| Problem description |
Would you retype, word for word, the line with "Page text, block" and each line after it to the end of the entries below, leaving the pictures out?

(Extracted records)
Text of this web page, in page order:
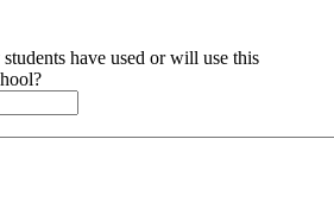
have used or will use this
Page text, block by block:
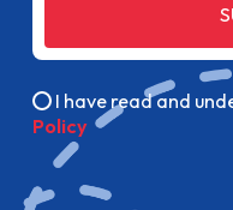
I have read and
Policy
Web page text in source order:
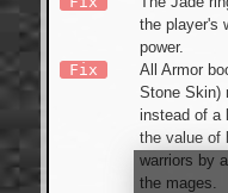
the player's
power.
Fix
All Armor
Stone Skin)
instead of a
the value of
warriors by
the mages.
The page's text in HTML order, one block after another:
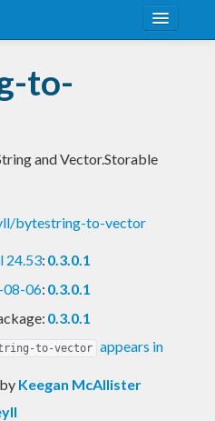
to-
and Vector.Storable
bytestring-to-vector
24.53: 0.3.0.1
08-06: 0.3.0.1
0.3.0.1
to-vector appears in
by Keegan McAllister
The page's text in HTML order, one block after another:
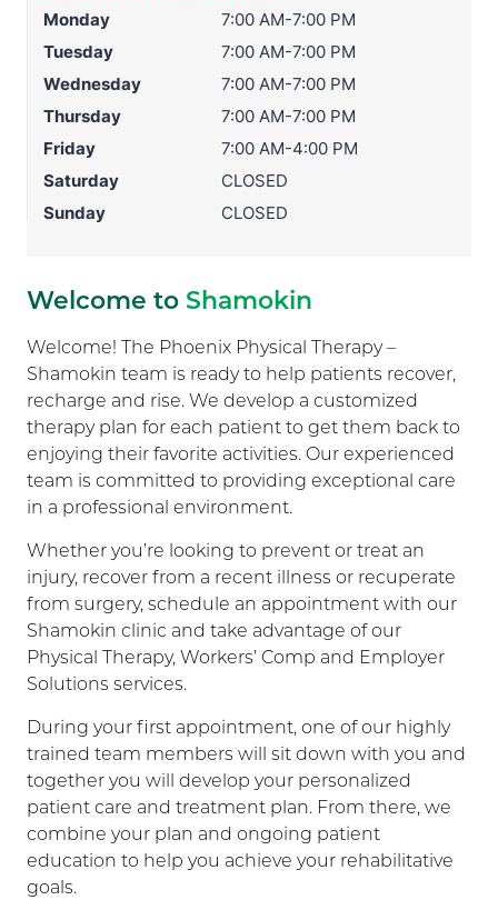
Monday
7:00 AM-7:00 PM
Tuesday
7:00 AM-7:00 PM
Wednesday
7:00 AM-7:00 PM
Thursday
7:00 AM-7:00 PM
Friday
7:00 AM-4:00 PM
Saturday
CLOSED
Sunday
CLOSED
Welcome to Shamokin
Welcome! The Phoenix Physical Therapy –
Shamokin team is ready to help patients recover,
recharge and rise. We develop a customized
therapy plan for each patient to get them back to
enjoying their favorite activities. Our experienced
team is committed to providing exceptional care
in a professional environment.
Whether you’re looking to prevent or treat an
injury, recover from a recent illness or recuperate
from surgery, schedule an appointment with our
Shamokin clinic and take advantage of our
Physical Therapy, Workers’ Comp and Employer
Solutions services.
During your first appointment, one of our highly
trained team members will sit down with you and
together you will develop your personalized
patient care and treatment plan. From there, we
combine your plan and ongoing patient
education to help you achieve your rehabilitative
goals.

| Worked solution |
Page text, block by block:
I have read and
Policy
Web page text in source order:
the player's
power.
Fix
All Armor
Stone Skin)
instead of a
the value of
warriors by
the mages.
The page's text in HTML order, one block after another:
to-
and Vector.Storable
bytestring-to-vector
24.53: 0.3.0.1
08-06: 0.3.0.1
0.3.0.1
to-vector appears in
by Keegan McAllister
The page's text in HTML order, one block after another:
Monday
7:00 AM-7:00 PM
Tuesday
7:00 AM-7:00 PM
Wednesday
7:00 AM-7:00 PM
Thursday
7:00 AM-7:00 PM
Friday
7:00 AM-4:00 PM
Saturday
CLOSED
Sunday
CLOSED
Welcome to Shamokin
Welcome! The Phoenix Physical Therapy –
Shamokin team is ready to help patients recover,
recharge and rise. We develop a customized
therapy plan for each patient to get them back to
enjoying their favorite activities. Our experienced
team is committed to providing exceptional care
in a professional environment.
Whether you’re looking to prevent or treat an
injury, recover from a recent illness or recuperate
from surgery, schedule an appointment with our
Shamokin clinic and take advantage of our
Physical Therapy, Workers’ Comp and Employer
Solutions services.
During your first appointment, one of our highly
trained team members will sit down with you and
together you will develop your personalized
patient care and treatment plan. From there, we
combine your plan and ongoing patient
education to help you achieve your rehabilitative
goals.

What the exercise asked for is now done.